- [Task instructions] Return every record below exactly; leave out the images.

Raw data below:

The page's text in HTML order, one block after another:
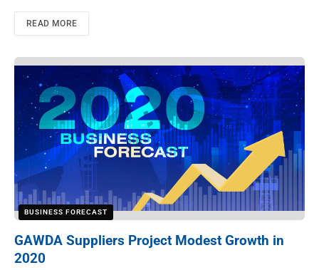
READ MORE
BUSINESS FORECAST
GAWDA Suppliers Project Modest Growth in
2020
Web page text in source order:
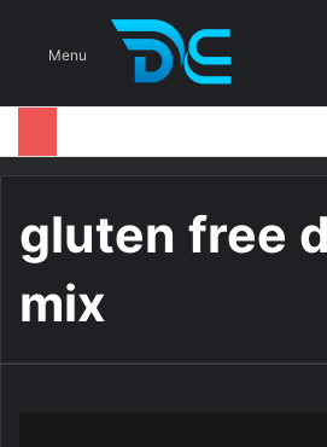
Menu
gluten free
mix
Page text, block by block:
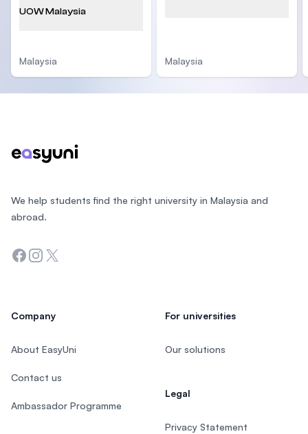
UOW Malaysia
Malaysia Malaysia
We help students find the right university in Malaysia and
abroad.
Facebook
Instagram
Twitter
Company
About EasyUni
Contact us
Ambassador Programme
For universities
Our solutions
Legal
Privacy Statement

End of Raw data.

- [Response]
The page's text in HTML order, one block after another:
READ MORE
BUSINESS FORECAST
GAWDA Suppliers Project Modest Growth in
2020
Web page text in source order:
Menu
gluten free
mix
Page text, block by block:
UOW Malaysia
Malaysia Malaysia
We help students find the right university in Malaysia and
abroad.
Facebook
Instagram
Twitter
Company
About EasyUni
Contact us
Ambassador Programme
For universities
Our solutions
Legal
Privacy Statement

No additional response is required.